Source data ::

= = = = =

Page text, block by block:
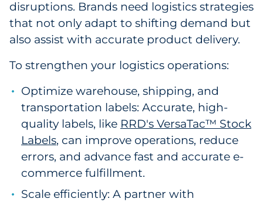
disruptions. Brands need logistics strategies
that not only adapt to shifting demand but
also assist with accurate product delivery.
To strengthen your logistics operations:
Optimize warehouse, shipping, and
transportation labels: Accurate, high-
quality labels, like RRD's VersaTac™ Stock
Labels, can improve operations, reduce
errors, and advance fast and accurate e-
commerce fulfillment.
Scale efficiently: A partner with
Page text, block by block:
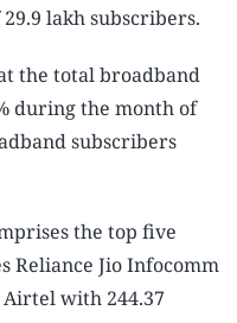
lakh subscribers.
the total broadband
during the month of
subscribers
the top five
Reliance Jio Infocomm
with 244.37
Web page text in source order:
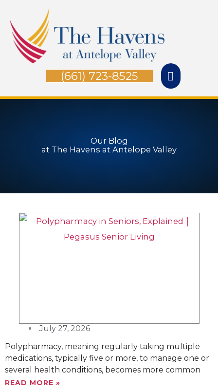
content
(661) 723-8525
Our Blog
at The Havens at Antelope Valley
July 27, 2026
Polypharmacy, meaning regularly taking multiple
medications, typically five or more, to manage one or
several health conditions, becomes more common
READ MORE »
P
a
P
a
P
a
P
a
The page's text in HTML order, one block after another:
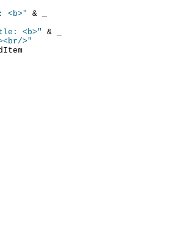
<b>"
& _
<b>"
& _
>"
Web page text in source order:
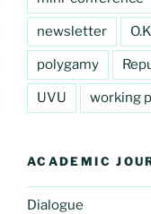
newsletter
polygamy
UVU working
ACADEMIC
Dialogue

= = = = =

Exercise :: Your task is a word-for-word transcription of the entries, leaving out all pictures.

Exercise result ::
Page text, block by block:
disruptions. Brands need logistics strategies
that not only adapt to shifting demand but
also assist with accurate product delivery.
To strengthen your logistics operations:
Optimize warehouse, shipping, and
transportation labels: Accurate, high-
quality labels, like RRD's VersaTac™ Stock
Labels, can improve operations, reduce
errors, and advance fast and accurate e-
commerce fulfillment.
Scale efficiently: A partner with
Page text, block by block:
lakh subscribers.
the total broadband
during the month of
subscribers
the top five
Reliance Jio Infocomm
with 244.37
Web page text in source order:
content
(661) 723-8525
Our Blog
at The Havens at Antelope Valley
July 27, 2026
Polypharmacy, meaning regularly taking multiple
medications, typically five or more, to manage one or
several health conditions, becomes more common
READ MORE »
P
a
P
a
P
a
P
a
The page's text in HTML order, one block after another:
<b>"
& _
<b>"
& _
>"
Web page text in source order:
newsletter
polygamy
UVU working
ACADEMIC
Dialogue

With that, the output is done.